Once the line containing "The page's text" is located in the records below, repeat it and all lines that follow it exactly, leaving out any picture.

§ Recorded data
• • • • • • •

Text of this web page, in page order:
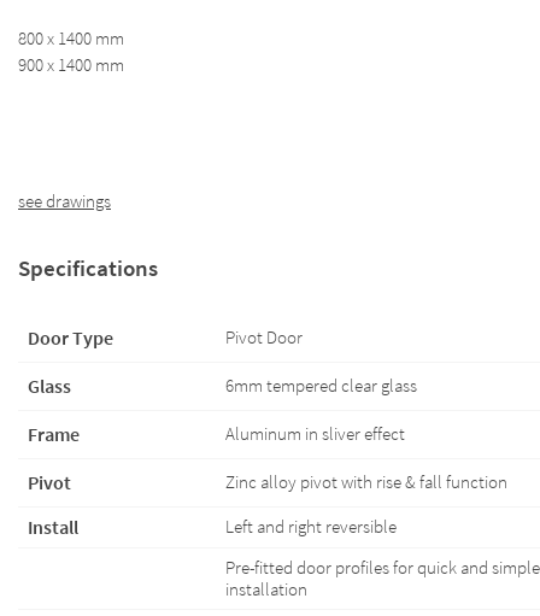
800 x 1400 mm
900 x 1400 mm
see drawings
Specifications
Door Type Pivot Door
Glass 6mm tempered clear glass
Frame Aluminum in sliver effect
Pivot
Zinc alloy pivot with rise & fall function
Install
Left and right reversible
Pre-fitted door profiles for quick and simple
installation
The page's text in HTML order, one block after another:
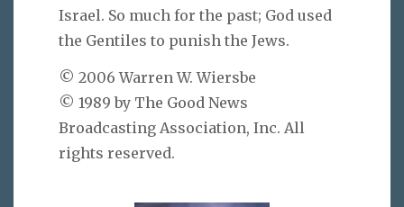
Israel. So much for the past; God used
the Gentiles to punish the Jews.
© 2006 Warren W. Wiersbe
© 1989 by The Good News
Broadcasting Association, Inc. All
rights reserved.
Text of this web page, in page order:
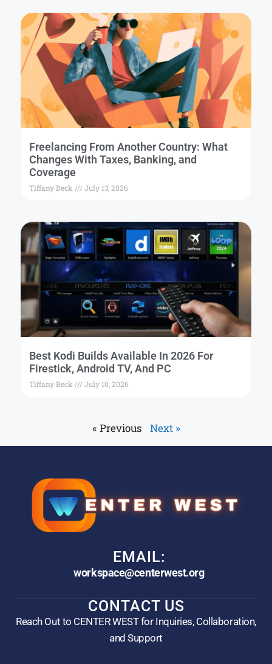
Freelancing From Another Country: What
Changes With Taxes, Banking, and
Coverage
Tiffany Beck July 13, 2026
Best Kodi Builds Available In 2026 For
Firestick, Android TV, And PC
Tiffany Beck July 10, 2026
« Previous Next »
EMAIL:
workspace@centerwest.org
CONTACT US
Reach Out to CENTER WEST for Inquiries, Collaboration,
and Support
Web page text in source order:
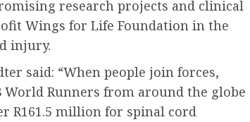
research projects and clinical
Wings for Life Foundation in the
injury.
said: “When people join forces,
Runners from around the globe
R161.5 million for spinal cord
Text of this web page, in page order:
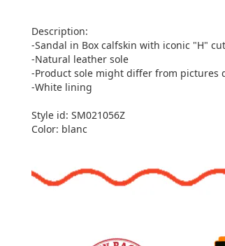
Description:
-Sandal in Box calfskin with iconic "H"
-Natural leather sole
-Product sole might differ from
-White lining
Style id: SM021056Z
Color: blanc
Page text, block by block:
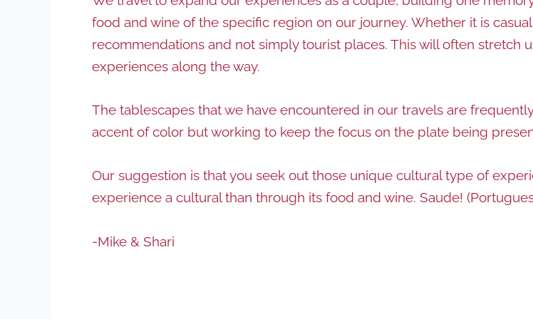
food and wine of the specific region on our journey. Whether it is
recommendations and not simply tourist places. This will often stretch
experiences along the way.
The tablescapes that we have encountered in our travels are
accent of color but working to keep the focus on the plate being
Our suggestion is that you seek out those unique cultural type of
experience a cultural than through its food and wine. Saude!
-Mike & Shari

• • • • • • •

§ Exercise answer
The page's text in HTML order, one block after another:
Israel. So much for the past; God used
the Gentiles to punish the Jews.
© 2006 Warren W. Wiersbe
© 1989 by The Good News
Broadcasting Association, Inc. All
rights reserved.
Text of this web page, in page order:
Freelancing From Another Country: What
Changes With Taxes, Banking, and
Coverage
Tiffany Beck July 13, 2026
Best Kodi Builds Available In 2026 For
Firestick, Android TV, And PC
Tiffany Beck July 10, 2026
« Previous Next »
EMAIL:
workspace@centerwest.org
CONTACT US
Reach Out to CENTER WEST for Inquiries, Collaboration,
and Support
Web page text in source order:
research projects and clinical
Wings for Life Foundation in the
injury.
said: “When people join forces,
Runners from around the globe
R161.5 million for spinal cord
Text of this web page, in page order:
Description:
-Sandal in Box calfskin with iconic "H"
-Natural leather sole
-Product sole might differ from
-White lining
Style id: SM021056Z
Color: blanc
Page text, block by block:
food and wine of the specific region on our journey. Whether it is
recommendations and not simply tourist places. This will often stretch
experiences along the way.
The tablescapes that we have encountered in our travels are
accent of color but working to keep the focus on the plate being
Our suggestion is that you seek out those unique cultural type of
experience a cultural than through its food and wine. Saude!
-Mike & Shari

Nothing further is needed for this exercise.